Source records
---
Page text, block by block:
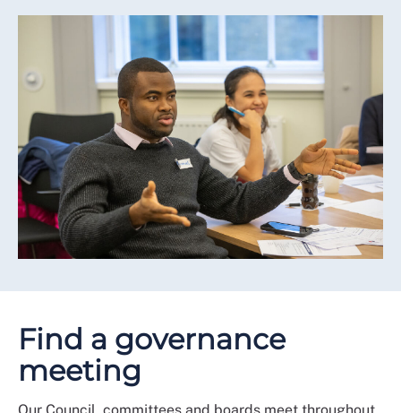
Find a governance
meeting
Our Council, committees and boards meet throughout
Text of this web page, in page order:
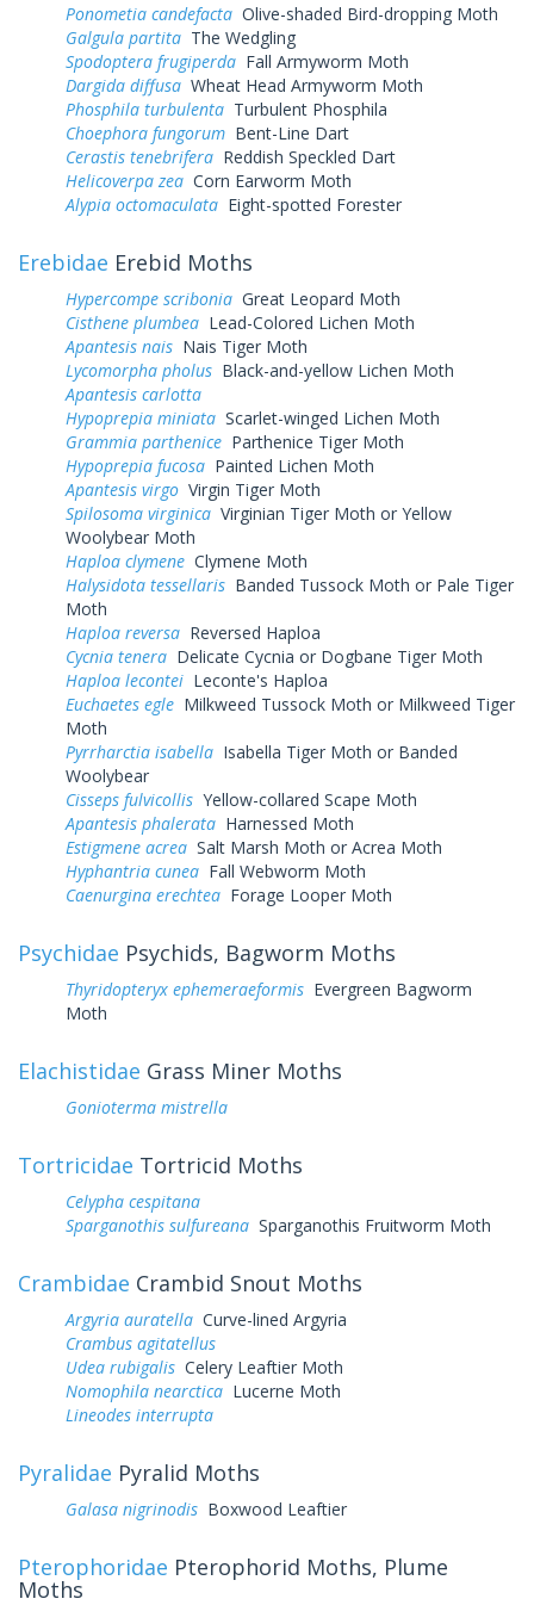
Ponometia candefacta Olive-shaded Bird-dropping Moth
Galgula partita The Wedgling
Spodoptera frugiperda Fall Armyworm Moth
Dargida diffusa Wheat Head Armyworm Moth
Phosphila turbulenta Turbulent Phosphila
Choephora fungorum Bent-Line Dart
Cerastis tenebrifera Reddish Speckled Dart
Helicoverpa zea Corn Earworm Moth
Alypia octomaculata Eight-spotted Forester
Erebidae Erebid Moths
Hypercompe scribonia Great Leopard Moth
Cisthene plumbea Lead-Colored Lichen Moth
Apantesis nais Nais Tiger Moth
Lycomorpha pholus Black-and-yellow Lichen Moth
Apantesis carlotta
Hypoprepia miniata Scarlet-winged Lichen Moth
Grammia parthenice Parthenice Tiger Moth
Hypoprepia fucosa Painted Lichen Moth
Apantesis virgo Virgin Tiger Moth
Spilosoma virginica Virginian Tiger Moth or Yellow
Woolybear Moth
Haploa clymene Clymene Moth
Halysidota tessellaris Banded Tussock Moth or Pale Tiger
Moth
Haploa reversa Reversed Haploa
Cycnia tenera Delicate Cycnia or Dogbane Tiger Moth
Haploa lecontei Leconte's Haploa
Euchaetes egle Milkweed Tussock Moth or Milkweed Tiger
Moth
Pyrrharctia isabella Isabella Tiger Moth or Banded
Woolybear
Cisseps fulvicollis Yellow-collared Scape Moth
Apantesis phalerata Harnessed Moth
Estigmene acrea Salt Marsh Moth or Acrea Moth
Hyphantria cunea Fall Webworm Moth
Caenurgina erechtea Forage Looper Moth
Psychidae Psychids, Bagworm Moths
Thyridopteryx ephemeraeformis Evergreen Bagworm
Moth
Elachistidae Grass Miner Moths
Gonioterma mistrella
Tortricidae Tortricid Moths
Celypha cespitana
Sparganothis sulfureana Sparganothis Fruitworm Moth
Crambidae Crambid Snout Moths
Argyria auratella Curve-lined Argyria
Crambus agitatellus
Udea rubigalis Celery Leaftier Moth
Nomophila nearctica Lucerne Moth
Lineodes interrupta
Pyralidae Pyralid Moths
Galasa nigrinodis Boxwood Leaftier
Pterophoridae Pterophorid Moths, Plume
Moths
---
→ Work to be completed: Only a number should be returned: the count of lines above that include "Armyworm".

→ Task result: 2